= Dhananjay Datar =

Indian businessman

Dhananjay Datar is an Indian businessman based in the United Arab Emirates. He moved from Mumbai to Dubai where he joined his father, who had set up a small grocery business where Datar interned before taking over the business and expanding it into the retail, spice production and export company Al Adil Group in 1984, becoming a prominent member of the UAE's Indian expatriate business community.

== 'Masala King' ==
Datar was born in Maharashtra and brought up by his grandmother in the city of Amaravati from the age of 8 as his father was a sergeant in the Indian Air Force (IAF) and travelled constantly. His father retired and the family moved to Mumbai, from where Datar's father then emigrated to Dubai to set up a small grocery business. Joining him, Datar took out a bank loan and expanded the business, naming it Al Adil group. By 2021, the Group had 43 supermarket outlets across the GCC, operating two factories and two spice mills.
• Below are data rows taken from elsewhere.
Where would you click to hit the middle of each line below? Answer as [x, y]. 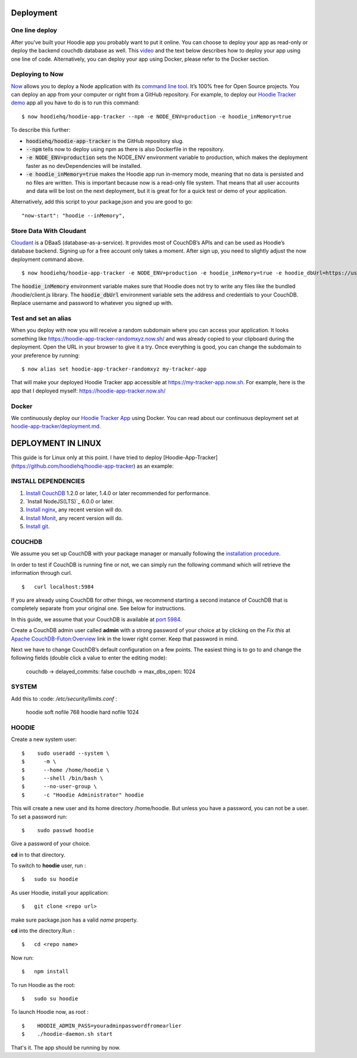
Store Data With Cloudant [48, 231]
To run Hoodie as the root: [43, 985]
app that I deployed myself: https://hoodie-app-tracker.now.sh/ [88, 391]
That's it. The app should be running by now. [66, 1047]
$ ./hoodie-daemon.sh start [67, 1034]
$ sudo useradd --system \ [66, 753]
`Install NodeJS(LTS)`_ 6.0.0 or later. [70, 502]
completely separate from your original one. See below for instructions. [98, 608]
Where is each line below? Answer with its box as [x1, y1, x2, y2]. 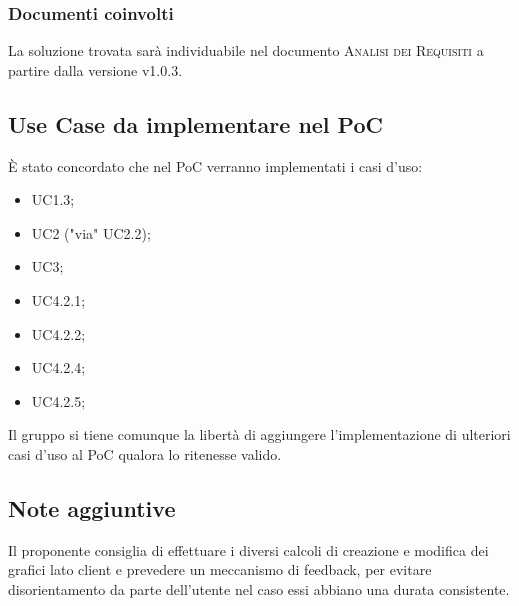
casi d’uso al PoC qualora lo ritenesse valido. [8, 443, 282, 464]
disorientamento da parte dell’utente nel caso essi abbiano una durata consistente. [8, 578, 510, 599]
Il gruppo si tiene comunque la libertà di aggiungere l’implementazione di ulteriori [8, 424, 511, 445]
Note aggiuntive [8, 492, 176, 523]
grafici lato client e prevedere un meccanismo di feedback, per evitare [8, 559, 432, 580]
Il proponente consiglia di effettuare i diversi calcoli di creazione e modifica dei [8, 539, 489, 560]
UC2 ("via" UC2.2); [31, 222, 151, 243]
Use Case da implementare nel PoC [8, 108, 383, 139]
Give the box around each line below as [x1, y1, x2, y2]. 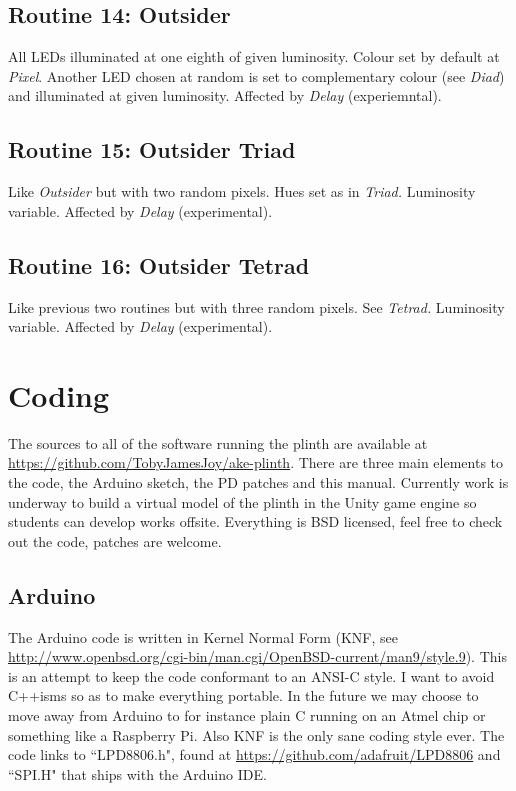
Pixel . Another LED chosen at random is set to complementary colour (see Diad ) [8, 65, 505, 86]
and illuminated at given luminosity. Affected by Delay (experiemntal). [8, 85, 442, 106]
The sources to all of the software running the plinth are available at [8, 432, 428, 453]
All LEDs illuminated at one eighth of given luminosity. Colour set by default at [8, 46, 500, 67]
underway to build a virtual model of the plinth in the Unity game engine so [8, 491, 477, 512]
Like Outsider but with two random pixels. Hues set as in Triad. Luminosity [8, 181, 476, 202]
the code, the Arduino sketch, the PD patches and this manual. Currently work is [8, 472, 509, 493]
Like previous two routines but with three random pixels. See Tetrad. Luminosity [8, 296, 505, 317]
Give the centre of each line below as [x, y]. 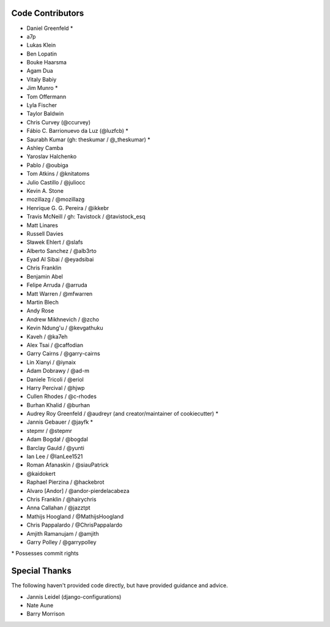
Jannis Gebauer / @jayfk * [60, 422]
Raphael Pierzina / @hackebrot [65, 482]
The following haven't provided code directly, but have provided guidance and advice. [120, 585]
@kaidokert [41, 473]
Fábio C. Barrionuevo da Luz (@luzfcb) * [77, 131]
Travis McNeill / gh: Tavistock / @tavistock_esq [86, 217]
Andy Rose [40, 311]
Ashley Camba [45, 148]
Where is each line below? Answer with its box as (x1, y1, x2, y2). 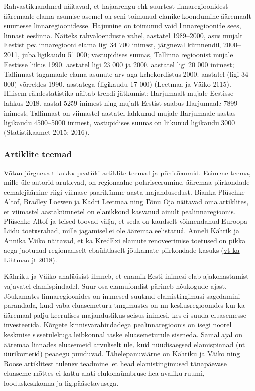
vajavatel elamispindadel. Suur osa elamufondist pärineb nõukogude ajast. (4, 281, 227, 291)
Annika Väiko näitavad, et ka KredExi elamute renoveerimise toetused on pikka (4, 235, 246, 245)
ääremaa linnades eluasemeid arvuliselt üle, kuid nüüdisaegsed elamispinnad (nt (4, 339, 245, 349)
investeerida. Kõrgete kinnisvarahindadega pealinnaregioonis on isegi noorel (4, 319, 232, 330)
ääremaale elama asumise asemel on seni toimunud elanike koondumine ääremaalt (4, 10, 251, 21)
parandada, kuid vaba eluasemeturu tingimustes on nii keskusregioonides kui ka (4, 300, 245, 310)
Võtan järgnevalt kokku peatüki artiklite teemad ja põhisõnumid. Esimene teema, (4, 167, 251, 177)
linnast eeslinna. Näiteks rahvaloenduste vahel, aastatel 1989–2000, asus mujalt (4, 30, 243, 40)
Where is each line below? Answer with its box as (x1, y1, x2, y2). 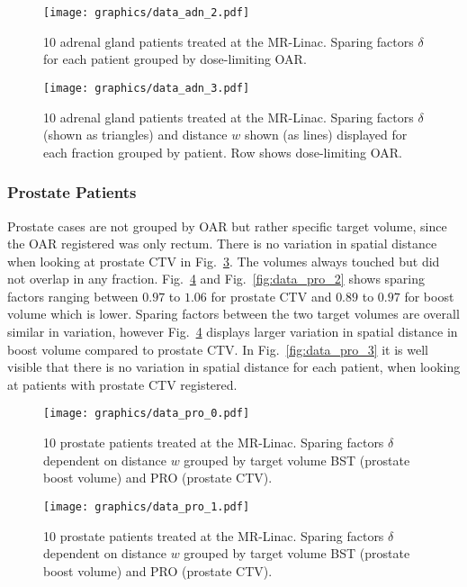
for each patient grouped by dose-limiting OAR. (43, 50, 307, 68)
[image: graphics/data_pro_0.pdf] (43, 407, 250, 420)
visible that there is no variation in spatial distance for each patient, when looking (7, 357, 461, 376)
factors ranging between (7, 286, 139, 305)
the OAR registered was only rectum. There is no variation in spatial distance (7, 234, 437, 253)
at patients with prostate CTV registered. (7, 375, 238, 393)
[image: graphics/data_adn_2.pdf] (43, 6, 250, 19)
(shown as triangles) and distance (43, 125, 228, 144)
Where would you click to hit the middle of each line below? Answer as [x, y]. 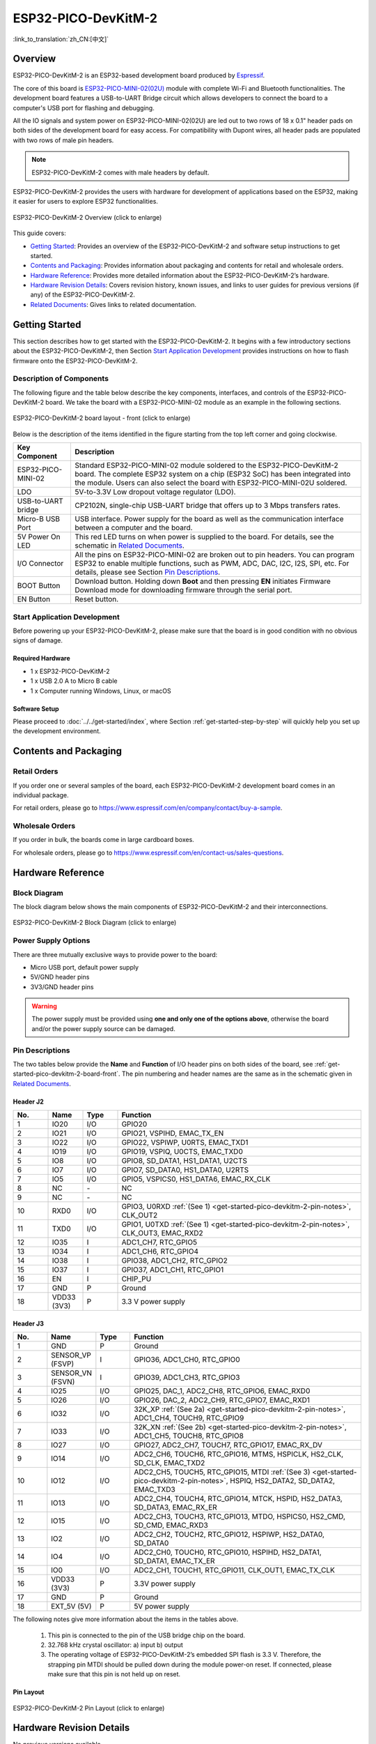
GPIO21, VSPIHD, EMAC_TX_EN [173, 1134]
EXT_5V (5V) [71, 1607]
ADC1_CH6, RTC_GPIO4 [160, 1251]
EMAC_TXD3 [154, 1489]
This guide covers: [39, 233]
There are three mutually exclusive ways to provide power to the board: [115, 954]
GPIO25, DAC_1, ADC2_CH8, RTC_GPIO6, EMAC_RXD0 [222, 1391]
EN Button [34, 599]
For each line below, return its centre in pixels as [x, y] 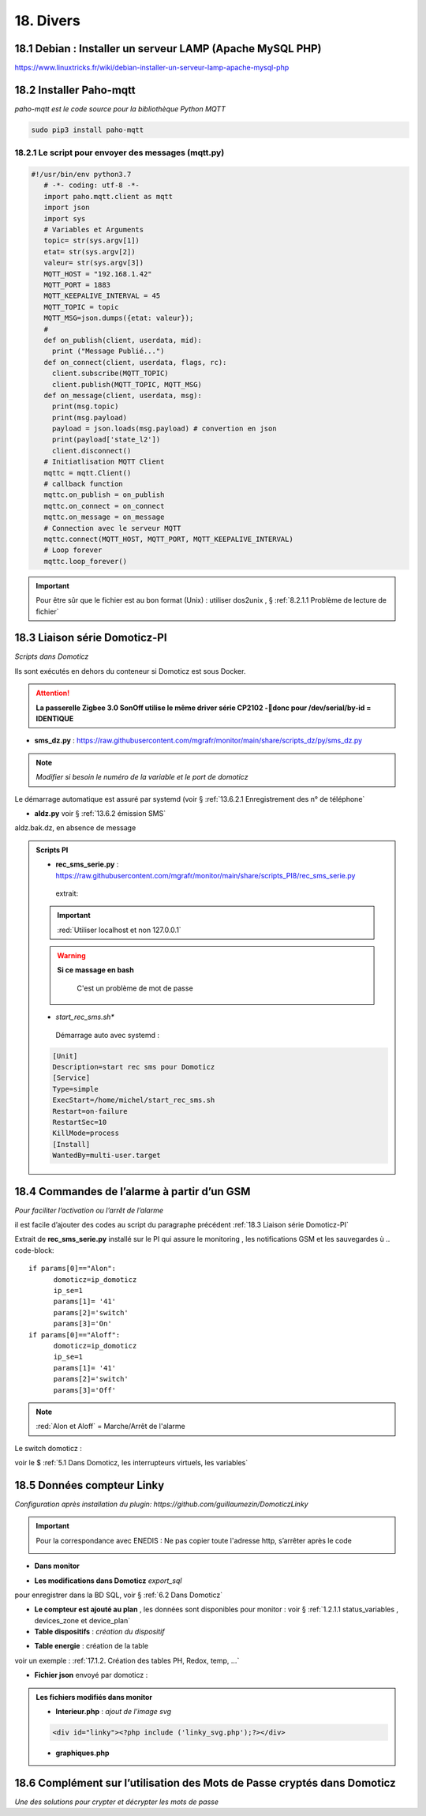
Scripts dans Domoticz [52, 656]
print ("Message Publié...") [108, 351]
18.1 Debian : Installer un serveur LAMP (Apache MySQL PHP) [168, 49]
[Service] [71, 1078]
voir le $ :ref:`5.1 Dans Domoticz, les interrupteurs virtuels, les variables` [131, 1463]
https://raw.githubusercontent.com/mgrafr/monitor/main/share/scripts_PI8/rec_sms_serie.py [206, 875]
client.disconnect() [92, 451]
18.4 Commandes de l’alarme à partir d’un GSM [133, 1192]
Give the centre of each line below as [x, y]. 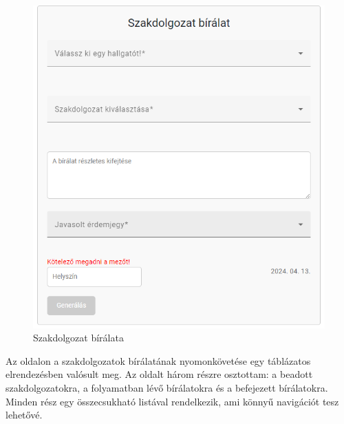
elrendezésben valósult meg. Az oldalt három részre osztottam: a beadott [159, 374]
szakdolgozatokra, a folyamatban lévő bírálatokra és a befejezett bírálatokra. [167, 387]
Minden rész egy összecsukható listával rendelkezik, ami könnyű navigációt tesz [172, 401]
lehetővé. [24, 415]
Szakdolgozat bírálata [78, 338]
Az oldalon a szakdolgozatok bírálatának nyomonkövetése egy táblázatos [158, 360]
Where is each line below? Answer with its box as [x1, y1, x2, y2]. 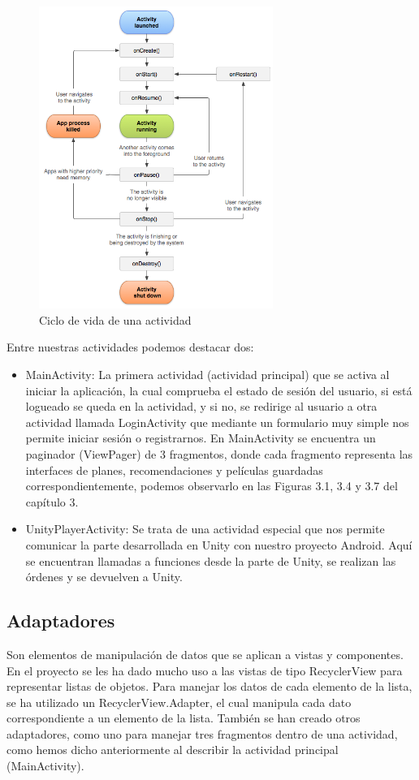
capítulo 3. [25, 493, 79, 510]
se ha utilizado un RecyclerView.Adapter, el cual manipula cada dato [6, 693, 352, 710]
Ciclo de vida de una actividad [39, 311, 192, 328]
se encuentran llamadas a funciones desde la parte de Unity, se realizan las [25, 552, 396, 569]
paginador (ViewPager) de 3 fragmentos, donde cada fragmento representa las [25, 445, 413, 462]
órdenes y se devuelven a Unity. [25, 568, 183, 585]
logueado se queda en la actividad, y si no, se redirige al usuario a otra [25, 398, 378, 415]
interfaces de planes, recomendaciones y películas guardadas [25, 461, 323, 478]
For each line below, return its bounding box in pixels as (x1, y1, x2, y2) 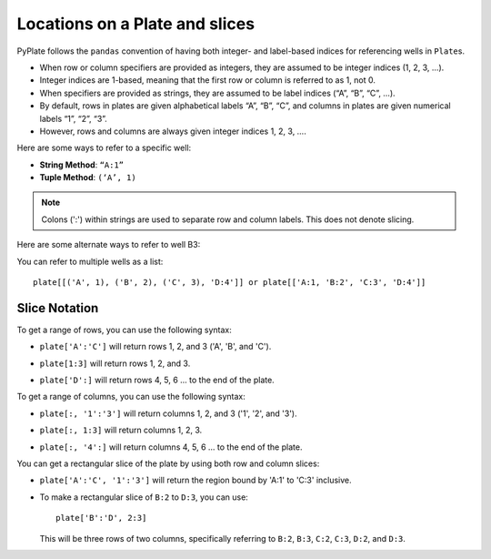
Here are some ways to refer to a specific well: (16, 142, 192, 154)
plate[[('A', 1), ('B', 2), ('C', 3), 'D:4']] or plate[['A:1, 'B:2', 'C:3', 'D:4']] (33, 278, 426, 288)
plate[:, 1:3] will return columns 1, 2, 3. (39, 424, 203, 436)
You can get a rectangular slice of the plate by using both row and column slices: (16, 458, 320, 469)
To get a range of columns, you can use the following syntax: (16, 391, 245, 402)
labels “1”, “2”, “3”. (39, 113, 108, 124)
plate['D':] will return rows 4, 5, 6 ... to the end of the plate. (39, 374, 275, 386)
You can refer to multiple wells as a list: (16, 256, 164, 267)

Datar has frequently been dubbed as the "Masala King" by media in both the UAE and India and in 2017 was ranked 39th among the 50 Richest Indians in the GCC by Arabian Business. In 2018, he was ranked 29th Forbes Middle East's 'Top 100 Indian Business Leaders' and in 2019 was ranked 27th. He was a recipient of the Udyog Rattan Award for outstanding contribution to the economic development of India in 2011.